At the end of this lecture, you should be able to:

  1. Recognize the different features of the three dimension reduction techniques: principal component analysis (PCA), multi-dimensional scaling (MDS), and stochastic neighbor embedding (SNE) .
  2. Implement the PCA and the classical- MDS algorithms using elementary linear algebra.
  3. Decide between using covariance and correlation for the dimension reduction analysis.
  4. Explore how to use explained variance to choose the number of dimensions of the projection.
  5. Describe Stochastic Neighbor Embedding (SNE) and t-distributed Stochastic Neighbor Embedding (t-SNE) as minimization of the Kullback-Leibler divergence (KL-divergence) between the probability distributions on data pairs in both the original high-dimensional and the target low-dimensional space.
  6. Recognize that t-SNE alleviates crowding of data points in low-dimension.
  7. Analyze the results of PCA, MDS, t-SNE together to identify patterns of the data.

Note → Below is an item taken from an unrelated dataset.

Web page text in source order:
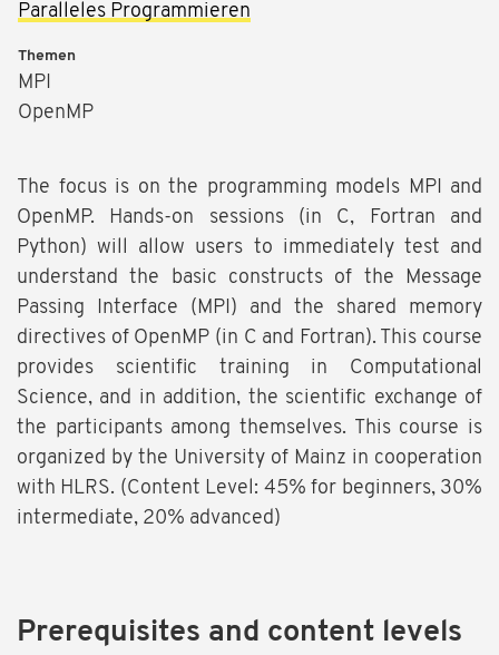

Lecture Goals and Key Concepts (generated)

Introduction

Dimension reduction refers to a set of techniques which can transform high-dimensional data into their representative low-dimensional data. During the process, some information of the original data is discarded but some main characteristics of the original data is preserved.

Dimension reduction is important because processing and analyzing high-dimensional data can be computationally intractable. Dimension reduction is very useful in dealing with a large number of observations and variables, hence it is widely used in many fields such as signal processing, machine learning, and bioinformatics.

Three dimension reduction techniques will be introduced:

PCA tries to project the original high-dimensional data into lower dimensions by capturing the most prominent variance in the data.

MDS is a technique for reducing data dimensions while attempting to preserve the relative distance between high-dimensional data points.

SNE is a non-linear technique to “cluster" data points by trying to keep similar data points close to each other.